[Stored data entries]
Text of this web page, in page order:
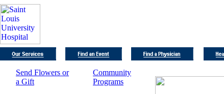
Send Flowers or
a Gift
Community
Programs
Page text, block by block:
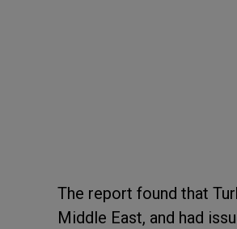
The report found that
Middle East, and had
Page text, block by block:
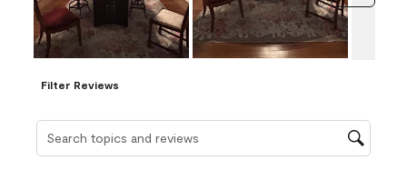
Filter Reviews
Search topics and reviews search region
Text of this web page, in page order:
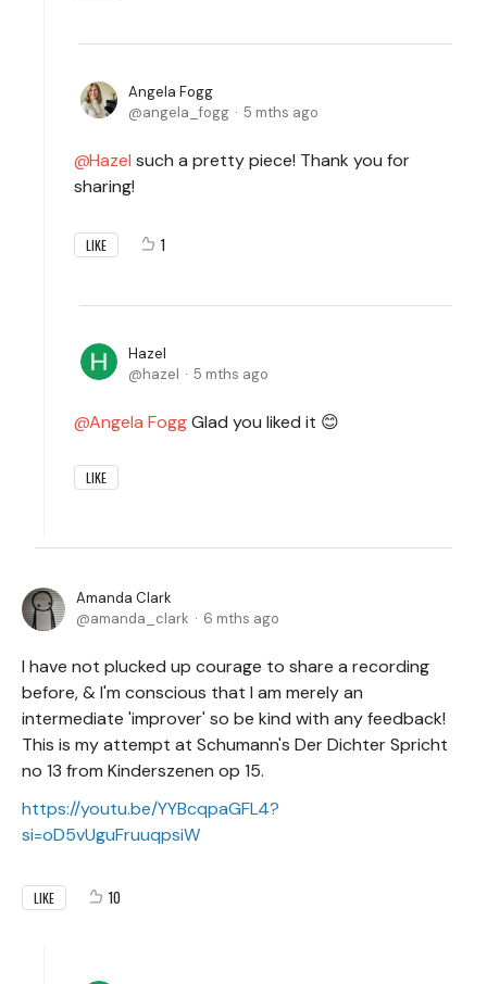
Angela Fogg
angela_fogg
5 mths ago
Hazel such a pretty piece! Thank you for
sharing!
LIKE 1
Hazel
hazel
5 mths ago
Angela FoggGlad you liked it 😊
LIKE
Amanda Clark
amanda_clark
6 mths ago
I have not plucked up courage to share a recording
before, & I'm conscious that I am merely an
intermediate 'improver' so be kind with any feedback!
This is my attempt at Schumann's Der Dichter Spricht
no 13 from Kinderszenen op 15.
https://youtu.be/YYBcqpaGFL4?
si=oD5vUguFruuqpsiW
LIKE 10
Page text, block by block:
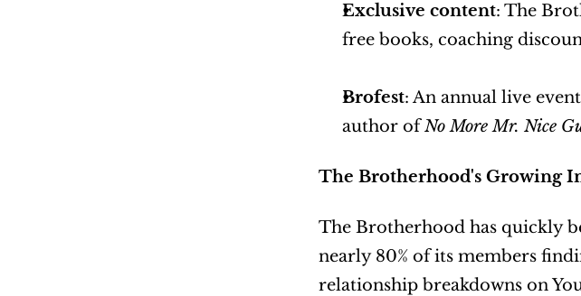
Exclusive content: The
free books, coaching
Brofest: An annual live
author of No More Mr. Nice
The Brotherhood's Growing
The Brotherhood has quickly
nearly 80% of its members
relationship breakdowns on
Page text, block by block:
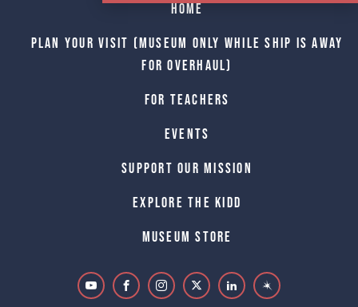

AIM OF THE EXERCISE:
Could you restate all of the data above word for word and skip every picture?

SOLUTION TO THIS EXERCISE:
Text of this web page, in page order:
Send Flowers or
a Gift
Community
Programs
Page text, block by block:
The report found that
Middle East, and had
Page text, block by block:
Filter Reviews
Search topics and reviews search region
Text of this web page, in page order:
Angela Fogg
angela_fogg
5 mths ago
Hazel such a pretty piece! Thank you for
sharing!
LIKE 1
Hazel
hazel
5 mths ago
Angela FoggGlad you liked it 😊
LIKE
Amanda Clark
amanda_clark
6 mths ago
I have not plucked up courage to share a recording
before, & I'm conscious that I am merely an
intermediate 'improver' so be kind with any feedback!
This is my attempt at Schumann's Der Dichter Spricht
no 13 from Kinderszenen op 15.
https://youtu.be/YYBcqpaGFL4?
si=oD5vUguFruuqpsiW
LIKE 10
Page text, block by block:
Exclusive content: The
free books, coaching
Brofest: An annual live
author of No More Mr. Nice
The Brotherhood's Growing
The Brotherhood has quickly
nearly 80% of its members
relationship breakdowns on
Page text, block by block:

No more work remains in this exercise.